Considering the influence of alloying elements on the properties of steel, nickel cannot be ignored. This metal allows steel to obtain excellent hardenability and strength, increase ductility and impact resistance and lower the cold brittleness limit.
It is very widely used as an alloying additive and niobium. Its concentration, which is 6-10 times higher than the amount of necessarily present carbon in the alloy, eliminates intergranular corrosion of stainless steel and protects welds from extremely undesirable destruction.
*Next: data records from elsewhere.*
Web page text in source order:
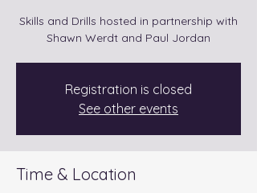
Skills and Drills hosted in partnership with
Shawn Werdt and Paul Jordan
Registration is closed
See other events
Time & Location
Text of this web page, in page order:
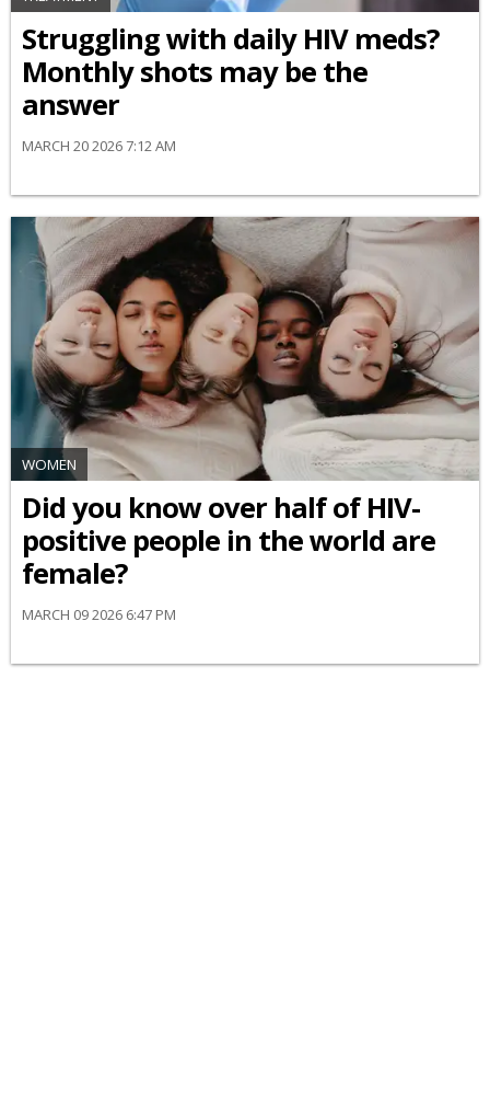
Struggling with daily HIV meds?
Monthly shots may be the
answer
MARCH 20 2026 7:12 AM
WOMEN
Did you know over half of HIV-
positive people in the world are
female?
MARCH 09 2026 6:47 PM
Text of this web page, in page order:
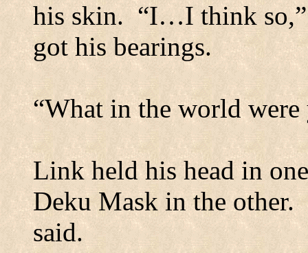
his skin. “I…I think so,”
got his bearings.
“What in the world were
Link held his head in
Deku Mask in the other.
said.
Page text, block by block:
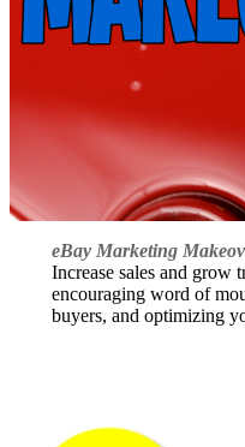
eBay Marketing
Increase sales and grow
encouraging word of
buyers, and optimizing
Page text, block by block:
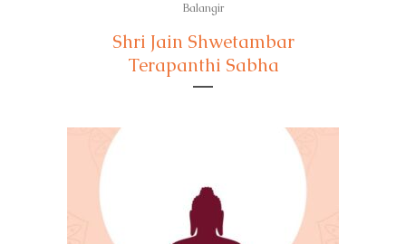
Balangir
Shri Jain Shwetambar
Terapanthi Sabha

Titanium allows you to get the most optimal indicators of strength and ductility, as well as improve corrosion resistance. Those steels that contain this additive are very well processed by various special-purpose tools on modern metal-cutting machines.
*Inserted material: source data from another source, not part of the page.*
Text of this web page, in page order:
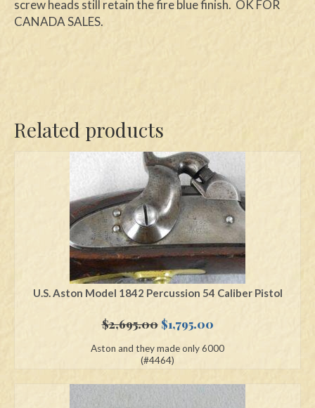
screw heads still retain the fire blue finish. OK FOR
CANADA SALES.
Related products
U.S. Aston Model 1842 Percussion 54 Caliber Pistol
$2,695.00 Original
was:
$1,795.00Current
Aston and they made only 6000
(#4464)
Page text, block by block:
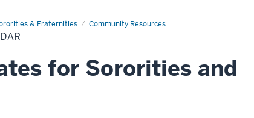
& Fraternities Community Resources
for Sororities and
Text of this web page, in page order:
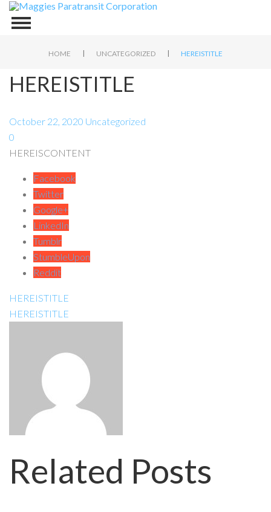
HOME | UNCATEGORIZED | HEREISTITLE
HEREISTITLE
October 22, 2020 Uncategorized
0
HEREISCONTENT
Facebook
Twitter
Google+
LinkedIn
Tumblr
StumbleUpon
Reddit
HEREISTITLE
HEREISTITLE
Related Posts
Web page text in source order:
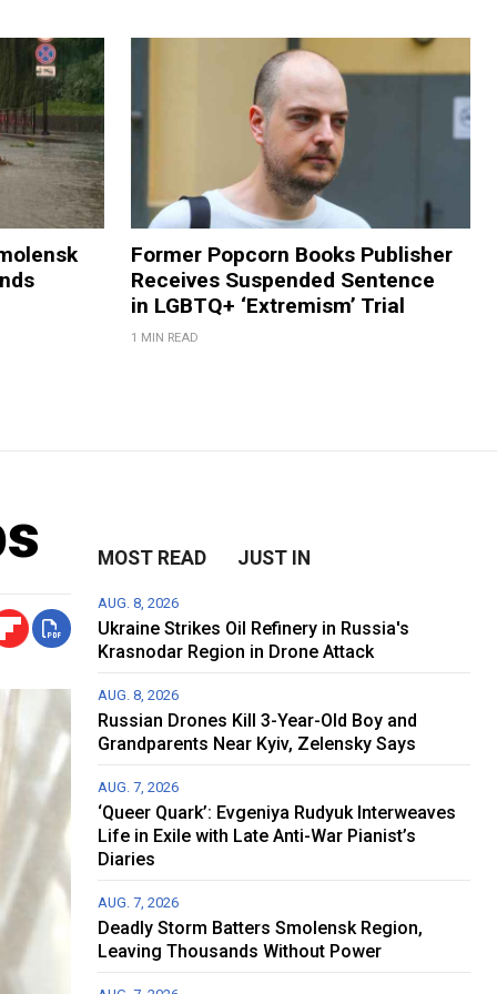
Former Popcorn Books Publisher
Receives Suspended Sentence
in LGBTQ+ ‘Extremism’ Trial
1 MIN READ
MOST READ JUST IN
AUG. 8, 2026
Ukraine Strikes Oil Refinery in Russia's
Krasnodar Region in Drone Attack
AUG. 8, 2026
Russian Drones Kill 3-Year-Old Boy and
Grandparents Near Kyiv, Zelensky Says
AUG. 7, 2026
‘Queer Quark’: Evgeniya Rudyuk Interweaves
Life in Exile with Late Anti-War Pianist’s
Diaries
AUG. 7, 2026
Deadly Storm Batters Smolensk Region,
Leaving Thousands Without Power

The introduction of zirconium into the steel alloy makes it possible to obtain the required grain size and, if necessary, influence precisely the grain growth.
Random impurities
Arsenic, tin, antimony are extremely undesirable elements that have a very negative effect on the quality of steel. Their appearance in the alloy always leads to the fact that steel becomes very brittle along the boundaries of its grains, which is especially noticeable when winding steel strips and during the annealing of low-carbon steel grades.
Conclusion
Nowadays, the influence of alloying elements on the properties of steel is fairly well understood. Experts carefully conducted an analysis of the effects of each additive in the alloy. The obtained theoretical knowledge allows metallurgists already at the stage of placing an order to formulate a schematic diagram of steelmaking, determine the technology and the amount of consumables required (ore, concentrate, pellets, additives, etc.). Most often, steelmakers use chromium, vanadium, cobalt and other alloying elements, which are quite expensive.